Data items
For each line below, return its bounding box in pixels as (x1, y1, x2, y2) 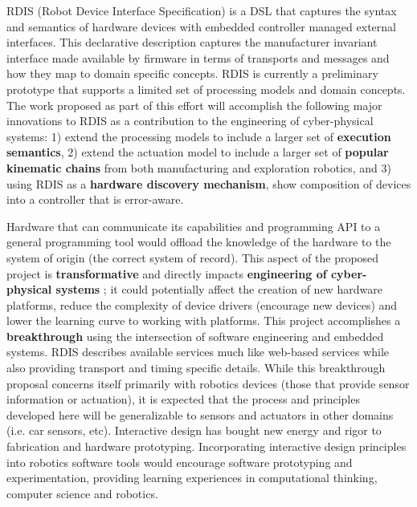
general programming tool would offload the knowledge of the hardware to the (6, 233, 391, 250)
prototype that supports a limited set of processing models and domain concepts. (6, 80, 406, 97)
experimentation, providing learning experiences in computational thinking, (6, 469, 378, 486)
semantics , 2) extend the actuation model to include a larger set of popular (6, 144, 389, 160)
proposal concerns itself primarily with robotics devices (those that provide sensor (6, 375, 410, 391)
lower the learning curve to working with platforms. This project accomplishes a (6, 312, 401, 329)
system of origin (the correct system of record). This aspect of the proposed (6, 249, 379, 266)
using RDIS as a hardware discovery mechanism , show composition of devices (6, 175, 411, 192)
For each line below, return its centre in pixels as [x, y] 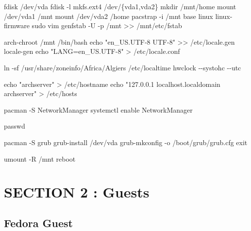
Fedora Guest [38, 223]
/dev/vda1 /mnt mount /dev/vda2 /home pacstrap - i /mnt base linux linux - [118, 16]
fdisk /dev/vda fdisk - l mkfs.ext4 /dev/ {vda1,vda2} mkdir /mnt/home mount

* BRIEF: Write the records out exactly, dropping every image.

* SOLVED EXERCISE:
For each line below, return its bounding box in pixels as (x1, y1, x2, y2) 
general programming tool would offload the knowledge of the hardware to the (6, 233, 391, 250)
prototype that supports a limited set of processing models and domain concepts. (6, 80, 406, 97)
experimentation, providing learning experiences in computational thinking, (6, 469, 378, 486)
semantics , 2) extend the actuation model to include a larger set of popular (6, 144, 389, 160)
proposal concerns itself primarily with robotics devices (those that provide sensor (6, 375, 410, 391)
lower the learning curve to working with platforms. This project accomplishes a (6, 312, 401, 329)
system of origin (the correct system of record). This aspect of the proposed (6, 249, 379, 266)
using RDIS as a hardware discovery mechanism , show composition of devices (6, 175, 411, 192)
For each line below, return its centre in pixels as [x, y] 
Fedora Guest [38, 223]
/dev/vda1 /mnt mount /dev/vda2 /home pacstrap - i /mnt base linux linux - [118, 16]
fdisk /dev/vda fdisk - l mkfs.ext4 /dev/ {vda1,vda2} mkdir /mnt/home mount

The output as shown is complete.